Who exactly were those "honorably discharged and highly decorated veterans" who claimed they had committed those crimes? It has taken years and some research into actual military records, but we now know that in the course of trying to raise money for a Texas Vietnam Veterans Memorial, B.G. Burkett, author of Stolen Valor - How the Vietnam Generation was Robbed of Its Heroes and History, most of those "soldiers" John Kerry claims told those stories were phony soldiers!

Burkett did something that any reporter could have done: he used the Freedom of Information Act (FOIA) to check the actual records of the "image makers" used by reporters to flesh out their stories. What he found was astounding. More often than not, the showcase "veteran" who cried on camera about his dead buddies, about committing or witnessing atrocities, or about some heroic action in combat that led him to the current dead end in his life, was an impostor - in other words - a "phony soldier."
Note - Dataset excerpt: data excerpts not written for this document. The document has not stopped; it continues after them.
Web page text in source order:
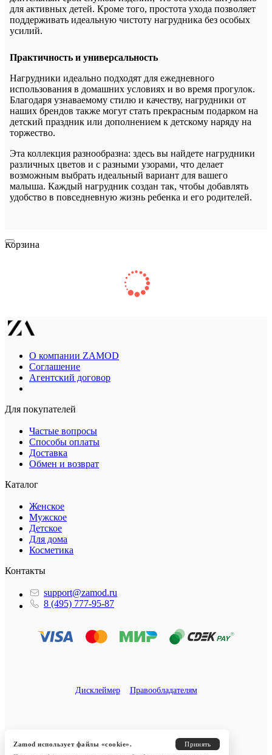
для активных детей. Кроме того, простота ухода позволяет
поддерживать идеальную чистоту нагрудника без особых
усилий.
Практичность и универсальность
Нагрудники идеально подходят для ежедневного
использования в домашних условиях и во время прогулок.
Благодаря узнаваемому стилю и качеству, нагрудники от
наших брендов также могут стать прекрасным подарком на
детский праздник или дополнением к детскому наряду на
торжество.
Эта коллекция разнообразна: здесь вы найдете нагрудники
различных цветов и с разными узорами, что делает
возможным выбрать идеальный вариант для вашего
малыша. Каждый нагрудник создан так, чтобы добавлять
удобство в повседневную жизнь ребенка и его родителей.
Корзина
О компании ZAMOD
Соглашение
Агентский договор
Для покупателей
Частые вопросы
Способы оплаты
Доставка
Обмен и возврат
Каталог
Женское
Мужское
Детское
Для дома
Косметика
Контакты
support@zamod.ru
8 (495) 777-95-87
Дисклеймер Правообладателям
Zamod использует файлы «cookie».
Принять
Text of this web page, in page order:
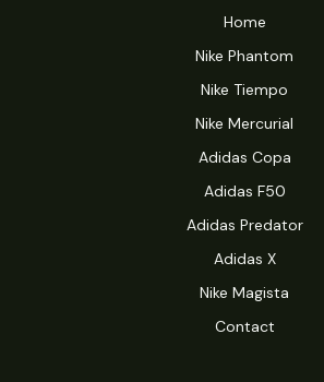
Home
Nike Phantom
Nike Tiempo
Nike Mercurial
Adidas Copa
Adidas F50
Adidas Predator
Adidas X
Nike Magista
Contact
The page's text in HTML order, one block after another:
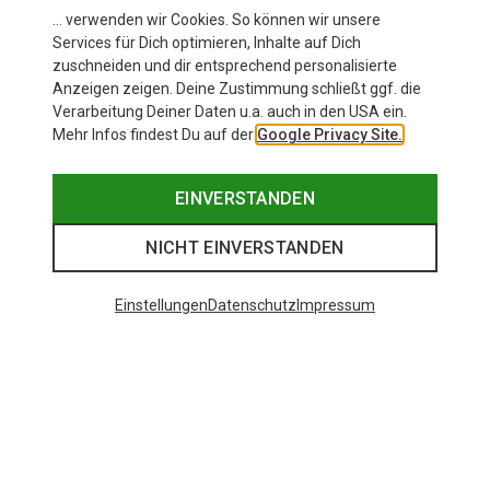
und das wird durch den
Drahtbügel am unteren
Karabinerende verhindert. Man
muss den Twistlock hier in
Kombination mit Verdrehschutz
des Karabiners und der
Konstrukion des Geräts bewerten.
Der Schlitz im Ergo Belay ist so
eng, dass es nicht über den
Twistlock-Verschluss rutschen
kann. Somit ist der Karabiner in
Verwendung mit dem Ergo Belay
kann eigentlich nie
Abseilen ist auch
Bei anderen muss
Hand oder den
aufpassen. Bei dem
sehe ich da keine
obToprope oder
Wärmstens zu
… verwenden wir Cookies. So können wir unsere
Services für Dich optimieren, Inhalte auf Dich
zuschneiden und dir entsprechend personalisierte
Anzeigen zeigen. Deine Zustimmung schließt ggf. die
Verarbeitung Deiner Daten u.a. auch in den USA ein.
Mehr Infos findest Du auf der Google Privacy Site.
EINVERSTANDEN
NICHT EINVERSTANDEN
EinstellungenDatenschutz Impressum
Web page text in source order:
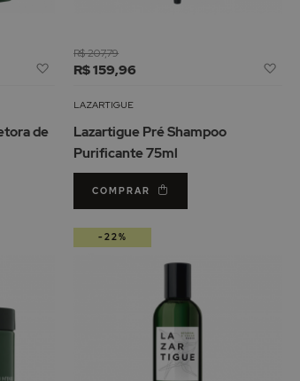
Adicionar
Lista
Desejos
de
R$ 159,96
R$ 207,79
LAZARTIGUE
Lazartigue Pré Shampoo
Purificante 75ml
COMPRAR
-22%
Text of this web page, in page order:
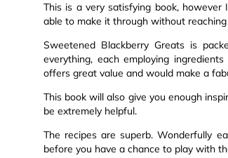
This is a very satisfying book,
able to make it through without
Sweetened Blackberry Greats is
everything, each employing
offers great value and would make a
This book will also give you enough
be extremely helpful.
The recipes are superb. Wonderfully
before you have a chance to play with
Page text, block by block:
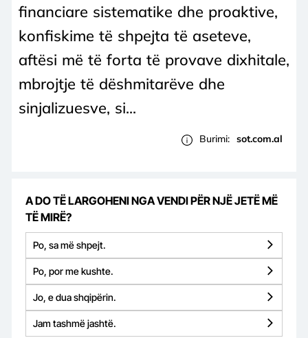
financiare sistematike dhe proaktive,
konfiskime të shpejta të aseteve,
aftësi më të forta të provave dixhitale,
mbrojtje të dëshmitarëve dhe
sinjalizuesve, si...
Burimi: sot.com.al
A DO TË LARGOHENI NGA VENDI PËR NJË JETË MË
TË MIRË?
Po, sa më shpejt.
Po, por me kushte.
Jo, e dua shqipërin.
Jam tashmë jashtë.
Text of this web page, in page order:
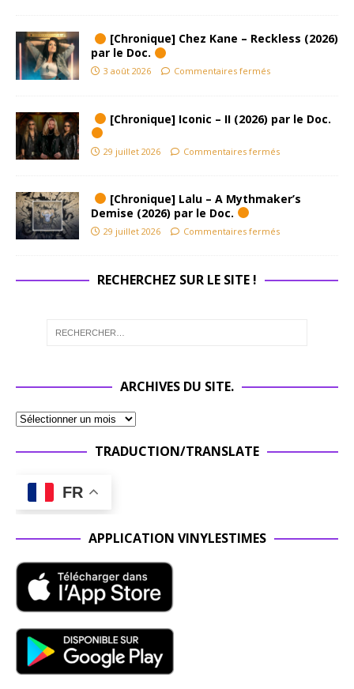
[Chronique] Chez Kane – Reckless (2026)
par le Doc.
3 août 2026 Commentaires fermés
[Chronique] Iconic – II (2026) par le Doc.
29 juillet 2026 Commentaires fermés
[Chronique] Lalu – A Mythmaker’s
Demise (2026) par le Doc.
29 juillet 2026 Commentaires fermés
RECHERCHEZ SUR LE SITE !
ARCHIVES DU SITE.
TRADUCTION/TRANSLATE
FR
APPLICATION VINYLESTIMES
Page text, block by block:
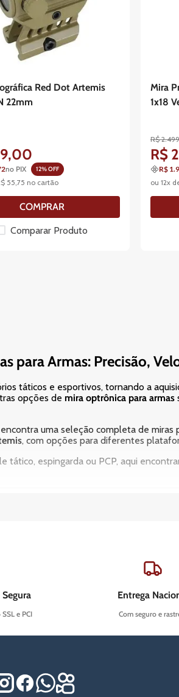
Red Dot Artemis
22mm
,00
no PIX 12% OFF
55,75 no cartão
COMPRAR
Comparar Produto
Mira
1x18
R$ 2.
R$ 2
R$
ou12x
para Armas: Precisão,
táticos e esportivos, tornando a
opções de mira optrônica para armas
uma seleção completa de miras
, com opções para diferentes
tático, espingarda ou PCP, aqui
como referência de impacto,
e armas de pressão;
e PCI
Entrega
Com seguro e
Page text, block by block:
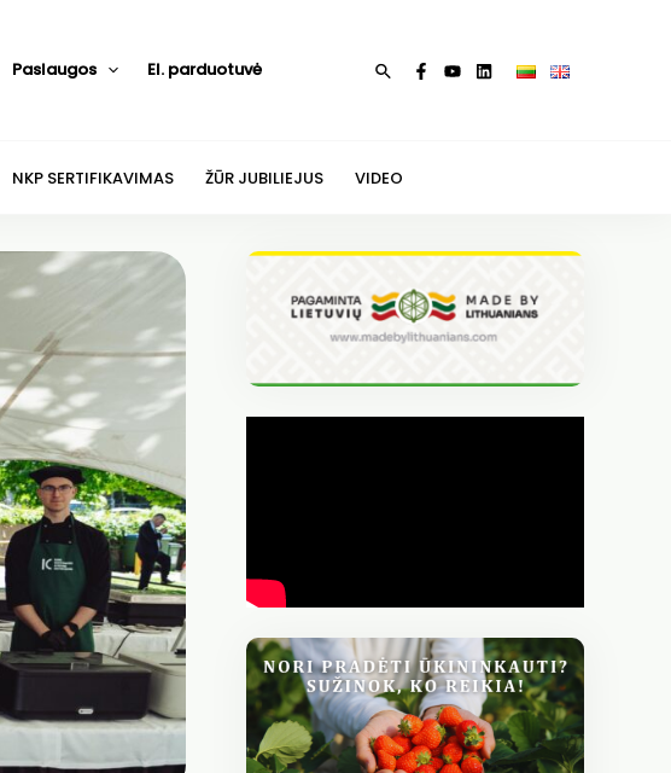
Paslaugos El. parduotuvė Paieška
NKP SERTIFIKAVIMAS ŽŪR JUBILIEJUS VIDEO

Indeed, Burkett discovered that 1,700 individuals, including some of the most prominent examples of the Vietnam veteran as dysfunctional loser, had fabricated their war stories. Many had never even been in the service. Others had been the services, but had never been in Vietnam. Burkett's book, which was published in 1998, made it clear why and how John Kerry's testimony in 1971 slandered an entire generation of soldiers. Now, the Stolen Valor law is allowing honest people to actually do something about phony soldiers who tell lies about real soldiers and real heroes. Only, now honest people who do something about phony soldiers are being attacked! It appears that Rush Limbaugh or any other talk show host or reporter looking for the facts about the phonies will be attacked. Obviously, the truth about phony soldiers could change the way people vote in 2008.

What we are dealing with here is massive deception that has been going on and has been very successful in confusing a lot of people for many years. And, of course, other people in the anti-war movement, politics and the media now have a vested interest in keeping that deception going in order to preserve their reputations - and their incomes.